Controversy has been brewing for years over Ali Bongo’s place of birth, with many critics saying he falsified his birth certificate to hide the fact that he was adopted from another country (Nigeria). Ali Bongo himself claims he was born in Brazzaville in 1959, at that time the former capital of French Equatorial Africa.

The Gabonese Constitution says the Head of State must be born Gabonese, but allegations have been made regularly that the President is actually Nigerian, having been adopted by Omar Bongo Ondimba during the Biafran war in the period 1967-1970.

Presidential aspirant Leon Paul Ngoulakia
Presidential aspirant Leon Paul Ngoulakia

This week in Libreville, another of the 14 candidates for President opposing Ali Bongo, Leon Paul Ngoulakia (one of Ali Bongo’s cousins and until recently one of his closest aides) called for Ali Bongo to submit to a DNA test, saying in Paris that “Ali Bongo has produced at least 4 birth certificates, all seemingly fake…we are faced with a candidate who has no right to be a candidate…we are witnessing a forced transition and a violation of our constitution”.
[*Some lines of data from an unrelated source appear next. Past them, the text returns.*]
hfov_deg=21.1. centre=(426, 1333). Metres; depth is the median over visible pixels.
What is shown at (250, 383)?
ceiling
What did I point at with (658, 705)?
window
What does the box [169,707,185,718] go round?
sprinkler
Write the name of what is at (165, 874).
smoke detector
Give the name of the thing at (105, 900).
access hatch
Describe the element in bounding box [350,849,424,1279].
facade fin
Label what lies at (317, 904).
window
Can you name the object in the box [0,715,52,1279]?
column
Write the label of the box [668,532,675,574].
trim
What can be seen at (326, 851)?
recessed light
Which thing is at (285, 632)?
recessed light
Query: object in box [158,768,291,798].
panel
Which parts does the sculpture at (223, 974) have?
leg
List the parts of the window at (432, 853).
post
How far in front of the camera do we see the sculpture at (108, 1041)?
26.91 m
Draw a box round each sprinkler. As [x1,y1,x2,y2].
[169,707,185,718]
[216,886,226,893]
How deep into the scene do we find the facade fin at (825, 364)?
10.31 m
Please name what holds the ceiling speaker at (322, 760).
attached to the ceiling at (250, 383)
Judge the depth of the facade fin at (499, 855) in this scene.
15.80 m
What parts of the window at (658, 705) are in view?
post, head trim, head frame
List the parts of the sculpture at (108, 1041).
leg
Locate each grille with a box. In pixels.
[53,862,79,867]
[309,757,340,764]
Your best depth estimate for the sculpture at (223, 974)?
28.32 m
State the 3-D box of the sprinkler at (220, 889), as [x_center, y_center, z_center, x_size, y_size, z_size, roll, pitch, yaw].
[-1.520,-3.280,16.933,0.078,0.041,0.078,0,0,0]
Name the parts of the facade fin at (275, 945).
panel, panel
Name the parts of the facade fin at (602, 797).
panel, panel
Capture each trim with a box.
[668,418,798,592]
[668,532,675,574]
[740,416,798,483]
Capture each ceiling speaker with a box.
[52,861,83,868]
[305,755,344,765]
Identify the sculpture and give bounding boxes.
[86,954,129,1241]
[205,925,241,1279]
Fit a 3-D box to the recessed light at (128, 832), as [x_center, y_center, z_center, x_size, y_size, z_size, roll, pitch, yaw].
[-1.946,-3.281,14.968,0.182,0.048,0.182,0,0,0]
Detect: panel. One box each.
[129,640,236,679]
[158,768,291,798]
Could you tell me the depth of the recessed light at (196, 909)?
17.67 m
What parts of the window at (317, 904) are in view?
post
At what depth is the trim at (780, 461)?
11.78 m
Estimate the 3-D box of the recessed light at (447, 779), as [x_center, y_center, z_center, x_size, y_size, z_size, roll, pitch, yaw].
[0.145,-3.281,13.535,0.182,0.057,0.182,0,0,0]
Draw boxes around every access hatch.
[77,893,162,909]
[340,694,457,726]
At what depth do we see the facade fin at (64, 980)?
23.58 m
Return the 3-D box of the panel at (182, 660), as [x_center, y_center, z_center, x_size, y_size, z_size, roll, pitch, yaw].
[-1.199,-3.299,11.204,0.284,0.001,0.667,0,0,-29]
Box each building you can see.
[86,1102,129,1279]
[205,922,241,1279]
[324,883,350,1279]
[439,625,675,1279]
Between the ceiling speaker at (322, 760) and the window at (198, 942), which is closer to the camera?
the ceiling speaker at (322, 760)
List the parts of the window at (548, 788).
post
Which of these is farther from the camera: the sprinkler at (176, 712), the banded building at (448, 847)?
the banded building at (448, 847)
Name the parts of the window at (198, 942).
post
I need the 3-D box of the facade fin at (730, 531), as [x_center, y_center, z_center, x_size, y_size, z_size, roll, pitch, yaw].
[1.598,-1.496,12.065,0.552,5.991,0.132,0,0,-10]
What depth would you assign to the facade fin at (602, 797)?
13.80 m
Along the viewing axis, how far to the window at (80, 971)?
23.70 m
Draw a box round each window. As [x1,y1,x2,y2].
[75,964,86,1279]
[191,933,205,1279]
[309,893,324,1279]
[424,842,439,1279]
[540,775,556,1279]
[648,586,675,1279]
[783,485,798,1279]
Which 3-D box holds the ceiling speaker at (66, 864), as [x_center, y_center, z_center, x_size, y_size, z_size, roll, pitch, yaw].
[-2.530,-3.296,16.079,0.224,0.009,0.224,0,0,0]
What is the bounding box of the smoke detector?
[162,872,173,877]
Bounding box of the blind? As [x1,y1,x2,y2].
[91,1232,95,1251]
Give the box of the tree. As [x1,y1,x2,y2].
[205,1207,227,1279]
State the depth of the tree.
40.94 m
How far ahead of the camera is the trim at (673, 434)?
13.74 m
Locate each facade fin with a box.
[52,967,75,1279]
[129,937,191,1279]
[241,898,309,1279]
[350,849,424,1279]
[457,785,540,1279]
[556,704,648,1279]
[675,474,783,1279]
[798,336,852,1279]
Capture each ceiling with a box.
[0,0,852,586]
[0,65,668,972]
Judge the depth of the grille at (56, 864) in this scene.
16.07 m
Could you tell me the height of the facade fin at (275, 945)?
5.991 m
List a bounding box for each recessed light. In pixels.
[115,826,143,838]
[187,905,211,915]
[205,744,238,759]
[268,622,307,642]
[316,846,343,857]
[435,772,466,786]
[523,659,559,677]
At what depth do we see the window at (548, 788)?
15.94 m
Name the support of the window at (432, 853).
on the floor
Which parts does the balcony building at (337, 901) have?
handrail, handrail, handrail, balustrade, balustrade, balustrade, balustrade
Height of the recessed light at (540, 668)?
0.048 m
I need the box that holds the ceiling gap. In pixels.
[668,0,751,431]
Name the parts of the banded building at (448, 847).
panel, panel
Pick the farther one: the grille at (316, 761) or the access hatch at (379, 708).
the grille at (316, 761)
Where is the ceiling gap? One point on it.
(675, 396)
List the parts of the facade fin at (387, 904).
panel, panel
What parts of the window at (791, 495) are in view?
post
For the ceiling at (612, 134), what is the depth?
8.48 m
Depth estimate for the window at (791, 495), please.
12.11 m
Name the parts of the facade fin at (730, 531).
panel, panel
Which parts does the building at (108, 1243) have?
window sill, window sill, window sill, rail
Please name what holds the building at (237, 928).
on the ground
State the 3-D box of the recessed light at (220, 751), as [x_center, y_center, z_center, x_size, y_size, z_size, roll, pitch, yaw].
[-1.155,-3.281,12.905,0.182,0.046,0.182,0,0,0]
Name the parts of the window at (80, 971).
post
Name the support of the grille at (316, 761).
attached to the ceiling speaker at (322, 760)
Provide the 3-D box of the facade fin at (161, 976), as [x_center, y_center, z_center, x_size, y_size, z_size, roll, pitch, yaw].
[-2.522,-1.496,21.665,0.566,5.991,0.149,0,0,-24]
Throughout 2015, strikes in schools, hospitals and in private business, along with a drop in vital oil revenues, certainly brought turbulent times for Gabon and for Ali Bongo Ondimba himself

Rallied by a score of trade unions in the public sector, teachers and health workers went on strike in February 2015 in order to press home wage claims, prompting the Administration to deduct strike time from salaries

Teachers’ unions threatened to write off the 2015 academic year for students if the government refused to meet demands for a substantial rise in the minimum monthly salary, from 80 000 CFA francs to 300 000 CFA francs.

In rejecting the teachers’ claims, the Government argued that to comply would mean a spending hike “from 680 billion CFA francs [approximately $1.1 billion] to 2 500 billion CFA francs per year … which is insupportable for the smooth running of the state.” But in Gabon the last word lies with the President, whose role it is to mediate during such clashes, though his many critics hold him primarily responsible for most of the social discontent, and in March 2015, Bongo called for classes to resume, asserting that he had met the main demands of the strikers.
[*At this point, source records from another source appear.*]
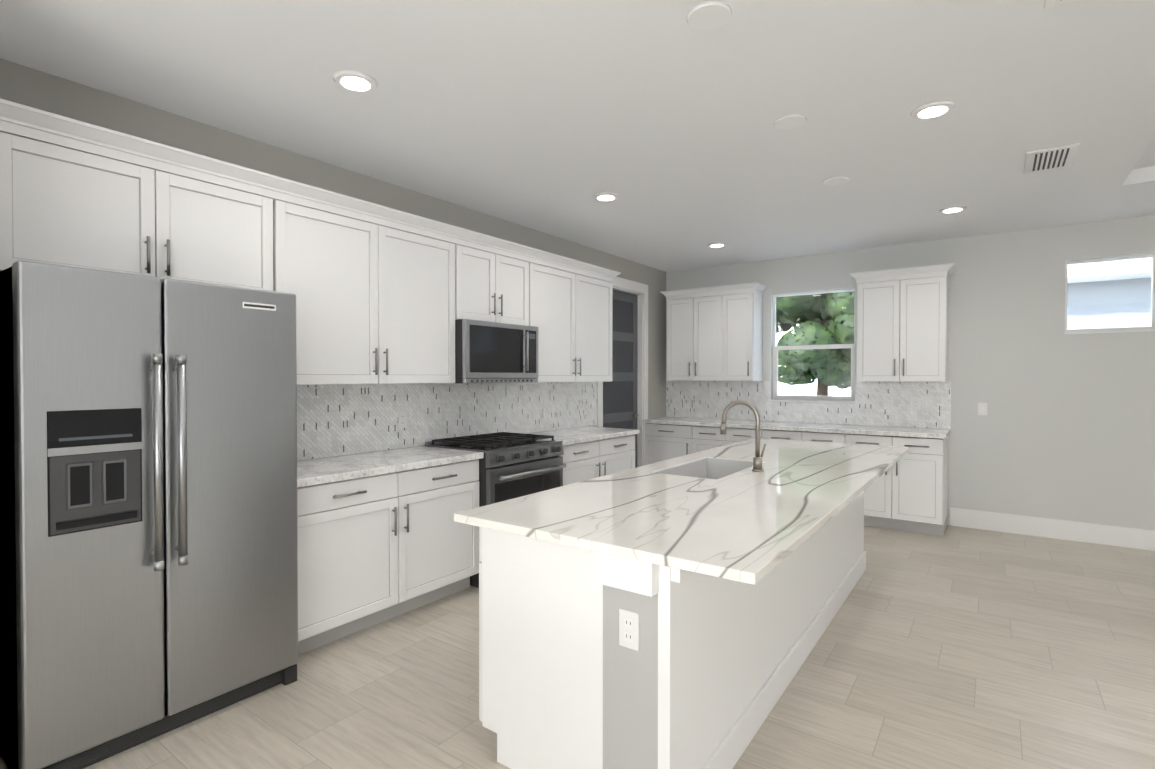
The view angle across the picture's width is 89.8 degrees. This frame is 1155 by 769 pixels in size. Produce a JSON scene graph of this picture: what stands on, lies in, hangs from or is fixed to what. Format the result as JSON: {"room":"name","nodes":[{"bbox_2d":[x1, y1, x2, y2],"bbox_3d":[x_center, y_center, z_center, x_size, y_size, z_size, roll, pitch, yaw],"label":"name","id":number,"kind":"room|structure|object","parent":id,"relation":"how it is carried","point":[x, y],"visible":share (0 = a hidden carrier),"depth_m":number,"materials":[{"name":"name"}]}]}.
{"room":"kitchen","nodes":[
{"label":"kitchen","id":0,"kind":"room"},
{"bbox_2d":[0,58,665,460],"bbox_3d":[-0.758,-0.014,4.840,0.170,2.740,6.180,1,1,36],"label":"wall","id":1,"kind":"structure","parent":0,"point":[48,92],"depth_m":3.43,"materials":[{"name":"grey paint"}]},
{"bbox_2d":[0,115,279,291],"bbox_3d":[-2.018,-0.713,2.649,0.328,0.564,1.085,1,1,36],"label":"upper cabinet","id":2,"kind":"object","parent":1,"relation":"attached to","point":[66,200],"depth_m":2.50,"materials":[{"name":"white paint"}]},
{"bbox_2d":[280,191,463,384],"bbox_3d":[-1.336,-0.506,3.599,0.328,1.003,1.364,1,1,36],"label":"upper cabinet","id":3,"kind":"object","parent":1,"relation":"attached to","point":[386,295],"depth_m":3.45,"materials":[{"name":"white paint"}]},
{"bbox_2d":[297,382,596,460],"bbox_3d":[-0.845,0.212,4.573,0.002,0.453,3.570,1,1,36],"label":"backsplash","id":4,"kind":"structure","parent":1,"relation":"attached to","point":[339,420],"depth_m":4.20,"materials":[{"name":"tile"}]},
{"bbox_2d":[398,411,406,427],"bbox_3d":[-1.221,0.246,4.043,0.007,0.116,0.072,1,1,36],"label":"outlet","id":5,"kind":"object","parent":4,"relation":"attached to","point":[402,419],"visible":1,"depth_m":4.04,"materials":[{"name":"white plastic"}]},
{"bbox_2d":[464,239,531,325],"bbox_3d":[-0.745,-0.738,4.418,0.328,0.558,0.775,1,1,36],"label":"upper cabinet","id":6,"kind":"object","parent":1,"relation":"attached to","point":[497,280],"depth_m":4.33,"materials":[{"name":"white paint"}]},
{"bbox_2d":[455,319,537,382],"bbox_3d":[-0.686,-0.233,4.381,0.459,0.440,0.779,1,1,36],"label":"microwave","id":7,"kind":"object","parent":6,"relation":"attached to","point":[490,352],"visible":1,"depth_m":4.19,"materials":[{"name":"grey metal"}]},
{"bbox_2d":[532,255,615,381],"bbox_3d":[-0.170,-0.526,5.220,0.328,1.003,1.307,1,1,36],"label":"upper cabinet","id":8,"kind":"object","parent":1,"relation":"attached to","point":[572,306],"depth_m":5.11,"materials":[{"name":"white paint"}]},
{"bbox_2d":[603,290,638,467],"bbox_3d":[0.470,0.141,6.491,0.096,2.374,0.854,1,1,36],"label":"pantry door","id":9,"kind":"structure","parent":1,"relation":"in","point":[620,400],"depth_m":6.59,"materials":[{"name":"grey paint"}]},
{"bbox_2d":[597,277,647,466],"bbox_3d":[0.470,0.081,6.489,0.138,2.510,1.070,1,1,36],"label":"door frame","id":10,"kind":"structure","parent":1,"relation":"attached to","point":[640,290],"depth_m":6.82,"materials":[{"name":"white wood"}]},
{"bbox_2d":[0,525,1154,768],"bbox_3d":[0.957,1.442,1.960,10.400,0.100,9.280,1,1,36],"label":"floor","id":11,"kind":"structure","parent":0,"point":[958,647],"depth_m":2.67,"materials":[{"name":"ceramic"}]},
{"bbox_2d":[0,260,297,768],"bbox_3d":[-1.835,0.481,2.495,0.788,1.809,0.947,1,1,36],"label":"refrigerator","id":12,"kind":"object","parent":11,"relation":"on","point":[148,522],"visible":1,"depth_m":2.18,"materials":[{"name":"grey metal"}]},
{"bbox_2d":[297,470,408,654],"bbox_3d":[-1.438,0.936,3.255,0.584,0.880,0.704,1,1,36],"label":"base cabinet","id":13,"kind":"object","parent":11,"relation":"on","point":[383,536],"depth_m":3.10,"materials":[{"name":"white paint"}]},
{"bbox_2d":[297,446,483,489],"bbox_3d":[-1.253,0.473,3.479,0.617,0.040,1.312,1,1,36],"label":"countertop","id":14,"kind":"structure","parent":13,"relation":"on","point":[312,472],"depth_m":3.37,"materials":[{"name":"white stone"}]},
{"bbox_2d":[409,458,481,610],"bbox_3d":[-1.090,0.930,3.739,0.584,0.880,0.704,1,1,36],"label":"base cabinet","id":15,"kind":"object","parent":11,"relation":"on","point":[443,551],"depth_m":3.60,"materials":[{"name":"white paint"}]},
{"bbox_2d":[425,432,565,587],"bbox_3d":[-0.578,0.880,4.306,0.718,0.965,0.801,1,1,36],"label":"gas range","id":16,"kind":"object","parent":11,"relation":"on","point":[513,465],"visible":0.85,"depth_m":4.09,"materials":[{"name":"grey metal"}]},
{"bbox_2d":[559,434,634,485],"bbox_3d":[-0.046,0.912,5.189,0.584,0.880,1.240,1,1,36],"label":"base cabinet","id":17,"kind":"object","parent":11,"relation":"on","point":[591,452],"depth_m":4.98,"materials":[{"name":"white paint"}]},
{"bbox_2d":[535,426,638,445],"bbox_3d":[-0.027,0.452,5.181,0.617,0.040,1.262,1,1,36],"label":"countertop","id":18,"kind":"structure","parent":17,"relation":"on","point":[571,436],"depth_m":5.12,"materials":[{"name":"white stone"}]},
{"bbox_2d":[644,425,697,465],"bbox_3d":[1.220,0.891,6.871,0.675,0.880,0.584,1,1,36],"label":"base cabinet","id":19,"kind":"object","parent":11,"relation":"on","point":[661,442],"depth_m":6.64,"materials":[{"name":"white paint"}]},
{"bbox_2d":[469,460,874,768],"bbox_3d":[0.911,0.933,3.170,1.007,0.889,3.200,1,1,36],"label":"kitchen island","id":20,"kind":"object","parent":11,"relation":"on","point":[680,612],"depth_m":1.99,"materials":[{"name":"white wood"}]},
{"bbox_2d":[619,609,638,650],"bbox_3d":[0.159,0.759,1.793,0.072,0.116,0.006,1,1,36],"label":"outlet","id":21,"kind":"object","parent":20,"relation":"attached to","point":[628,618],"depth_m":1.79,"materials":[{"name":"white plastic"}]},
{"bbox_2d":[454,440,908,587],"bbox_3d":[0.948,0.473,3.107,1.110,0.030,3.250,1,1,36],"label":"island countertop","id":22,"kind":"structure","parent":20,"relation":"on","point":[739,527],"depth_m":2.17,"materials":[{"name":"white stone"}]},
{"bbox_2d":[652,458,763,479],"bbox_3d":[0.741,0.575,3.214,0.367,0.229,0.717,1,1,36],"label":"sink","id":23,"kind":"object","parent":22,"relation":"in","point":[704,468],"depth_m":3.49,"materials":[{"name":"white ceramic"}]},
{"bbox_2d":[718,400,765,471],"bbox_3d":[0.892,0.269,3.127,0.236,0.375,0.101,1,1,36],"label":"faucet","id":24,"kind":"object","parent":22,"relation":"on","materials":[{"name":"silver metal"}]},
{"bbox_2d":[698,425,769,451],"bbox_3d":[1.764,0.896,6.480,0.895,0.880,0.584,1,1,36],"label":"base cabinet","id":25,"kind":"object","parent":11,"relation":"on","point":[709,437],"depth_m":6.27,"materials":[{"name":"white paint"}]},
{"bbox_2d":[770,429,853,443],"bbox_3d":[2.405,0.902,6.018,0.915,0.880,0.584,1,1,36],"label":"base cabinet","id":26,"kind":"object","parent":11,"relation":"on","point":[847,438],"depth_m":5.70,"materials":[{"name":"white paint"}]},
{"bbox_2d":[854,433,947,535],"bbox_3d":[3.031,0.907,5.568,0.857,0.880,0.584,1,1,36],"label":"base cabinet","id":27,"kind":"object","parent":11,"relation":"on","point":[908,491],"depth_m":5.25,"materials":[{"name":"white paint"}]},
{"bbox_2d":[642,417,949,440],"bbox_3d":[2.161,0.440,6.168,3.017,0.040,0.617,1,1,36],"label":"countertop","id":28,"kind":"structure","parent":27,"relation":"on","point":[791,427],"depth_m":5.83,"materials":[{"name":"white stone"}]},
{"bbox_2d":[0,0,1154,271],"bbox_3d":[1.769,-1.441,1.340,8.400,0.200,9.280,1,1,36],"label":"ceiling","id":29,"kind":"structure","parent":0,"point":[556,116],"depth_m":2.78,"materials":[{"name":"white paint"}]},
{"bbox_2d":[333,70,377,92],"bbox_3d":[-0.992,-1.349,2.589,0.190,0.013,0.190,1,1,36],"label":"recessed light","id":30,"kind":"object","parent":29,"relation":"in","point":[355,81],"visible":1,"depth_m":2.57,"materials":[{"name":"white plastic"}]},
{"bbox_2d":[593,192,618,201],"bbox_3d":[0.208,-1.369,4.239,0.190,0.013,0.190,1,1,36],"label":"recessed light","id":31,"kind":"object","parent":29,"relation":"in","point":[606,196],"visible":0.96,"depth_m":4.21,"materials":[{"name":"white plastic"}]},
{"bbox_2d":[686,1,731,30],"bbox_3d":[0.481,-1.345,2.120,0.164,0.010,0.164,1,1,36],"label":"cover plate","id":32,"kind":"object","parent":29,"relation":"attached to","point":[709,15],"visible":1,"depth_m":2.10,"materials":[{"name":"white plastic"}]},
{"bbox_2d":[707,242,725,247],"bbox_3d":[1.390,-1.389,5.778,0.190,0.013,0.190,1,1,36],"label":"recessed light","id":33,"kind":"object","parent":29,"relation":"in","point":[716,245],"visible":1,"depth_m":5.76,"materials":[{"name":"white plastic"}]},
{"bbox_2d":[773,114,806,128],"bbox_3d":[1.099,-1.356,2.994,0.164,0.010,0.164,1,1,36],"label":"cover plate","id":34,"kind":"object","parent":29,"relation":"attached to","point":[790,121],"visible":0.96,"depth_m":2.98,"materials":[{"name":"white plastic"}]},
{"bbox_2d":[823,177,848,185],"bbox_3d":[1.739,-1.367,3.901,0.164,0.010,0.164,1,1,36],"label":"cover plate","id":35,"kind":"object","parent":29,"relation":"attached to","point":[833,181],"visible":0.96,"depth_m":3.89,"materials":[{"name":"white plastic"}]},
{"bbox_2d":[911,101,955,119],"bbox_3d":[1.757,-1.353,2.865,0.190,0.013,0.190,1,1,36],"label":"recessed light","id":36,"kind":"object","parent":29,"relation":"in","point":[932,110],"visible":1,"depth_m":2.85,"materials":[{"name":"white plastic"}]},
{"bbox_2d":[938,206,966,213],"bbox_3d":[2.950,-1.373,4.557,0.190,0.013,0.190,1,1,36],"label":"recessed light","id":37,"kind":"object","parent":29,"relation":"in","point":[950,209],"visible":1,"depth_m":4.53,"materials":[{"name":"white plastic"}]},
{"bbox_2d":[1024,143,1079,173],"bbox_3d":[2.857,-1.359,3.503,0.240,0.016,0.420,1,1,36],"label":"ceiling vent","id":38,"kind":"object","parent":29,"relation":"in","point":[1063,156],"visible":1,"depth_m":3.47,"materials":[{"name":"white metal"}]},
{"bbox_2d":[1044,0,1074,8],"bbox_3d":[1.639,-1.338,1.829,0.240,0.016,0.420,1,1,36],"label":"ceiling vent","id":39,"kind":"object","parent":29,"relation":"in","point":[1049,3],"visible":0.94,"depth_m":2.03,"materials":[{"name":"white metal"}]},
{"bbox_2d":[666,214,1154,529],"bbox_3d":[4.398,-0.016,5.010,8.240,2.740,0.120,1,1,36],"label":"wall","id":40,"kind":"structure","parent":0,"point":[1064,429],"depth_m":5.19,"materials":[{"name":"white paint"}]},
{"bbox_2d":[660,282,767,380],"bbox_3d":[1.565,-0.575,6.729,1.157,1.065,0.383,1,1,36],"label":"upper cabinet","id":41,"kind":"object","parent":40,"relation":"attached to","point":[714,333],"visible":1,"depth_m":6.57,"materials":[{"name":"white paint"}]},
{"bbox_2d":[666,381,950,428],"bbox_3d":[2.343,0.189,6.416,3.016,0.453,0.002,1,1,36],"label":"backsplash","id":42,"kind":"structure","parent":40,"relation":"attached to","point":[883,404],"depth_m":6.18,"materials":[{"name":"tile"}]},
{"bbox_2d":[720,394,725,403],"bbox_3d":[1.722,0.176,6.857,0.072,0.116,0.007,1,1,36],"label":"electrical outlet","id":43,"kind":"object","parent":42,"relation":"attached to","point":[722,398],"visible":1,"depth_m":6.86,"materials":[{"name":"white plastic"}]},
{"bbox_2d":[770,288,855,402],"bbox_3d":[2.563,-0.410,6.316,0.870,1.205,0.127,1,1,36],"label":"window","id":44,"kind":"structure","parent":40,"relation":"in","point":[777,397],"depth_m":6.34,"materials":[{"name":"white"}]},
{"bbox_2d":[849,263,955,381],"bbox_3d":[3.133,-0.561,5.600,0.862,1.065,0.383,1,1,36],"label":"upper cabinet","id":45,"kind":"object","parent":40,"relation":"attached to","point":[902,324],"visible":1,"depth_m":5.47,"materials":[{"name":"white paint"}]},
{"bbox_2d":[978,403,986,415],"bbox_3d":[3.768,0.229,5.387,0.072,0.116,0.008,1,1,36],"label":"light switch","id":46,"kind":"object","parent":40,"relation":"attached to","point":[982,408],"visible":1,"depth_m":5.38,"materials":[{"name":"white plastic"}]},
{"bbox_2d":[950,508,1154,550],"bbox_3d":[5.584,1.280,4.089,4.980,0.170,0.015,1,1,36],"label":"baseboard","id":47,"kind":"structure","parent":40,"relation":"attached to","point":[1126,537],"depth_m":5.08,"materials":[{"name":"white"}]},
{"bbox_2d":[1065,254,1154,333],"bbox_3d":[4.507,-0.755,4.912,0.580,0.640,0.127,1,1,36],"label":"window","id":48,"kind":"structure","parent":40,"relation":"in","point":[1123,329],"depth_m":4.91,"materials":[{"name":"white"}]},
{"label":"outside","id":49,"kind":"structure","parent":0,"visible":0},
{"bbox_2d":[776,318,850,395],"bbox_3d":[13.383,-5.629,15.711,50.000,14.300,0.100,1,1,36],"label":"sky","id":50,"kind":"structure","parent":49,"point":[788,388],"depth_m":19.80,"materials":[{"name":"white"}]},
{"bbox_3d":[8.482,1.609,10.704,32.000,0.050,13.700,1,1,36],"label":"ground","id":51,"kind":"structure","parent":49,"visible":0},
{"bbox_2d":[776,291,854,395],"bbox_3d":[3.447,-0.622,9.335,3.386,4.449,1.928,1,1,36],"label":"tree","id":52,"kind":"object","parent":51,"relation":"on","point":[803,317],"depth_m":8.60,"materials":[{"name":"green plant"}]}
]}
The strikes also paralysed firms in the private sector. Gabon was nearly cut off from the rest of the world late in February 2015 and then again in March 2015 when workers at the main Internet provider Gabon Telecom walked off the job, also demanding higher wages.
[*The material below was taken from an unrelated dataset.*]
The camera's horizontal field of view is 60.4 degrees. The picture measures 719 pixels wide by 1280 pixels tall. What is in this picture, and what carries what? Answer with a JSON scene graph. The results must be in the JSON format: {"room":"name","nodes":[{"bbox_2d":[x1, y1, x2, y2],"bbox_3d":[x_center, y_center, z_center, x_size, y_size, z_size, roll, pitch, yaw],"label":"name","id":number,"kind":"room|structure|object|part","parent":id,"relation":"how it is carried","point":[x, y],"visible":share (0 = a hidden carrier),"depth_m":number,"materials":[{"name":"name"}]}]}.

Oil workers also downed tools, heavily disrupting production and sparking major energy shortages in Libreville. Since oil accounts for 60% of state revenue, the tension undermined Ali Bongo’s regime. Additionally, due to a serious downturn in revenue through the worldwide oil glut and the substantially lower oil price, many major Government funded infrastructure projects have ground to a standstill for lack of funds.

The Opposition took some advantage of the groundswell of discontent in 2015 by calling on Ali Bongo to step down, and an opposition rally in Libreville in December 2015 turned bloody, leading to a small number of deaths.

The outcome of the 2009 presidential poll also led to violence and looting in Port Gentil, the country’s second city on the Atlantic and a hub of the oil and timber trades.

Many Gabonese echo the same refrain as a young, unemployed man in Libreville who declared recently that “it’s now more than 50 years that we’ve put up with the same family in power and nothing has changed for we ‘makaya’ [street people]. We want change”.

Whether that change will come is to be seen, though this election is predicted to be closer than the election of 2009 and there is a real likelihood that the usually restrained Gabonese will protest more violently if they feel that any candidate, including the incumbent, may be trying to subvert the will of the people.